● About this task:
Write the records out once more, so that nothing differs from the original.

(Records from a data collection)
=====

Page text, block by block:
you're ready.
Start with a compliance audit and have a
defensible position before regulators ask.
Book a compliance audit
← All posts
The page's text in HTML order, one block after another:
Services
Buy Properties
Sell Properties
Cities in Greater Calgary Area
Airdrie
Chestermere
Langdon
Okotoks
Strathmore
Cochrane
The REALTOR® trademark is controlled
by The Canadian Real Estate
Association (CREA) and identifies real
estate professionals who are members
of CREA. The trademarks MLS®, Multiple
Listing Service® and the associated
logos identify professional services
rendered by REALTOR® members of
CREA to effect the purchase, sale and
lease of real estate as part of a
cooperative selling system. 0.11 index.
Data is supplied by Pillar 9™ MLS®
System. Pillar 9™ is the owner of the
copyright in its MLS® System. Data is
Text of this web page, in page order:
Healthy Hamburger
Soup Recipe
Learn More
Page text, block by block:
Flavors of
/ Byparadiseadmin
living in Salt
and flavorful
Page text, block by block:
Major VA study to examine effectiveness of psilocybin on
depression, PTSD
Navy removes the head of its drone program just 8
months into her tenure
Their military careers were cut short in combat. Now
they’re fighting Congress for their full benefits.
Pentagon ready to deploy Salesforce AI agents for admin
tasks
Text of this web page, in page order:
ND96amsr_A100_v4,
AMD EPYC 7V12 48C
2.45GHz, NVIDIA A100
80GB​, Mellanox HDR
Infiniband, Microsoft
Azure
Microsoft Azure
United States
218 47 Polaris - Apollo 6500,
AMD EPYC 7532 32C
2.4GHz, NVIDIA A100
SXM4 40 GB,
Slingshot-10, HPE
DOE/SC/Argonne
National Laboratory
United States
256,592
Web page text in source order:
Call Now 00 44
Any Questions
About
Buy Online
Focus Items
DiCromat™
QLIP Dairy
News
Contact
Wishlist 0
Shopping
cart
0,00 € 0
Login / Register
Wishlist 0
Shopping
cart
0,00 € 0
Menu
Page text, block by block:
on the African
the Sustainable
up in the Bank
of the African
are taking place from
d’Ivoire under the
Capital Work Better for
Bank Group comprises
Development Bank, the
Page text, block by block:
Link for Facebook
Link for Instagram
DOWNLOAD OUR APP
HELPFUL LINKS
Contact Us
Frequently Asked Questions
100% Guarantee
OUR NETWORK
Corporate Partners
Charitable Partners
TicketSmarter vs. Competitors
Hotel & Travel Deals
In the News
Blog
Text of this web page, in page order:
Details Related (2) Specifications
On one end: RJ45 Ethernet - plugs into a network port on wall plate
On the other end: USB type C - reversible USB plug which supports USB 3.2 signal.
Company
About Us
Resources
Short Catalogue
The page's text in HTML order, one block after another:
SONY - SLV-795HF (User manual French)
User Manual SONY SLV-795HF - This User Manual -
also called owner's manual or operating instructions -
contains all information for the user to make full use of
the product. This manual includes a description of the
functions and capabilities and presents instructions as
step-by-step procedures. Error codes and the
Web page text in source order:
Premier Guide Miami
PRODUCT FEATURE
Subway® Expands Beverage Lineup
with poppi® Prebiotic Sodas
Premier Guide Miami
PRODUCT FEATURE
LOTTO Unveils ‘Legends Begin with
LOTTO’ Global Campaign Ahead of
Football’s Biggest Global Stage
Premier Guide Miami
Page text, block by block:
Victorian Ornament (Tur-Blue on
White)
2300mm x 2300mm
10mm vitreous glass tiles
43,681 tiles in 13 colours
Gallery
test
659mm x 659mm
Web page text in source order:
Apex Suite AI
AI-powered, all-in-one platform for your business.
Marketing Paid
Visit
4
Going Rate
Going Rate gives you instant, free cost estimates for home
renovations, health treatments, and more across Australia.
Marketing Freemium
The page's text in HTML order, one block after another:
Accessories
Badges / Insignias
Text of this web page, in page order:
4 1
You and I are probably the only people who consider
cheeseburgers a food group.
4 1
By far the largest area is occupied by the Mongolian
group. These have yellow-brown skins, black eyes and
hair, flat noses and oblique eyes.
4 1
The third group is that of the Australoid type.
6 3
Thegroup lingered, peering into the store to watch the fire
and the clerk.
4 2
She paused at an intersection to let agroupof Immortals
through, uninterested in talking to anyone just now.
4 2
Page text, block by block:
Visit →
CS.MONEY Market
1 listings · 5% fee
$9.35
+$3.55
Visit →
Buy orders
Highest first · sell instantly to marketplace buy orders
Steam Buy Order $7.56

=====

● Exercise response:
Page text, block by block:
you're ready.
Start with a compliance audit and have a
defensible position before regulators ask.
Book a compliance audit
← All posts
The page's text in HTML order, one block after another:
Services
Buy Properties
Sell Properties
Cities in Greater Calgary Area
Airdrie
Chestermere
Langdon
Okotoks
Strathmore
Cochrane
The REALTOR® trademark is controlled
by The Canadian Real Estate
Association (CREA) and identifies real
estate professionals who are members
of CREA. The trademarks MLS®, Multiple
Listing Service® and the associated
logos identify professional services
rendered by REALTOR® members of
CREA to effect the purchase, sale and
lease of real estate as part of a
cooperative selling system. 0.11 index.
Data is supplied by Pillar 9™ MLS®
System. Pillar 9™ is the owner of the
copyright in its MLS® System. Data is
Text of this web page, in page order:
Healthy Hamburger
Soup Recipe
Learn More
Page text, block by block:
Flavors of
/ Byparadiseadmin
living in Salt
and flavorful
Page text, block by block:
Major VA study to examine effectiveness of psilocybin on
depression, PTSD
Navy removes the head of its drone program just 8
months into her tenure
Their military careers were cut short in combat. Now
they’re fighting Congress for their full benefits.
Pentagon ready to deploy Salesforce AI agents for admin
tasks
Text of this web page, in page order:
ND96amsr_A100_v4,
AMD EPYC 7V12 48C
2.45GHz, NVIDIA A100
80GB​, Mellanox HDR
Infiniband, Microsoft
Azure
Microsoft Azure
United States
218 47 Polaris - Apollo 6500,
AMD EPYC 7532 32C
2.4GHz, NVIDIA A100
SXM4 40 GB,
Slingshot-10, HPE
DOE/SC/Argonne
National Laboratory
United States
256,592
Web page text in source order:
Call Now 00 44
Any Questions
About
Buy Online
Focus Items
DiCromat™
QLIP Dairy
News
Contact
Wishlist 0
Shopping
cart
0,00 € 0
Login / Register
Wishlist 0
Shopping
cart
0,00 € 0
Menu
Page text, block by block:
on the African
the Sustainable
up in the Bank
of the African
are taking place from
d’Ivoire under the
Capital Work Better for
Bank Group comprises
Development Bank, the
Page text, block by block:
Link for Facebook
Link for Instagram
DOWNLOAD OUR APP
HELPFUL LINKS
Contact Us
Frequently Asked Questions
100% Guarantee
OUR NETWORK
Corporate Partners
Charitable Partners
TicketSmarter vs. Competitors
Hotel & Travel Deals
In the News
Blog
Text of this web page, in page order:
Details Related (2) Specifications
On one end: RJ45 Ethernet - plugs into a network port on wall plate
On the other end: USB type C - reversible USB plug which supports USB 3.2 signal.
Company
About Us
Resources
Short Catalogue
The page's text in HTML order, one block after another:
SONY - SLV-795HF (User manual French)
User Manual SONY SLV-795HF - This User Manual -
also called owner's manual or operating instructions -
contains all information for the user to make full use of
the product. This manual includes a description of the
functions and capabilities and presents instructions as
step-by-step procedures. Error codes and the
Web page text in source order:
Premier Guide Miami
PRODUCT FEATURE
Subway® Expands Beverage Lineup
with poppi® Prebiotic Sodas
Premier Guide Miami
PRODUCT FEATURE
LOTTO Unveils ‘Legends Begin with
LOTTO’ Global Campaign Ahead of
Football’s Biggest Global Stage
Premier Guide Miami
Page text, block by block:
Victorian Ornament (Tur-Blue on
White)
2300mm x 2300mm
10mm vitreous glass tiles
43,681 tiles in 13 colours
Gallery
test
659mm x 659mm
Web page text in source order:
Apex Suite AI
AI-powered, all-in-one platform for your business.
Marketing Paid
Visit
4
Going Rate
Going Rate gives you instant, free cost estimates for home
renovations, health treatments, and more across Australia.
Marketing Freemium
The page's text in HTML order, one block after another:
Accessories
Badges / Insignias
Text of this web page, in page order:
4 1
You and I are probably the only people who consider
cheeseburgers a food group.
4 1
By far the largest area is occupied by the Mongolian
group. These have yellow-brown skins, black eyes and
hair, flat noses and oblique eyes.
4 1
The third group is that of the Australoid type.
6 3
Thegroup lingered, peering into the store to watch the fire
and the clerk.
4 2
She paused at an intersection to let agroupof Immortals
through, uninterested in talking to anyone just now.
4 2
Page text, block by block:
Visit →
CS.MONEY Market
1 listings · 5% fee
$9.35
+$3.55
Visit →
Buy orders
Highest first · sell instantly to marketplace buy orders
Steam Buy Order $7.56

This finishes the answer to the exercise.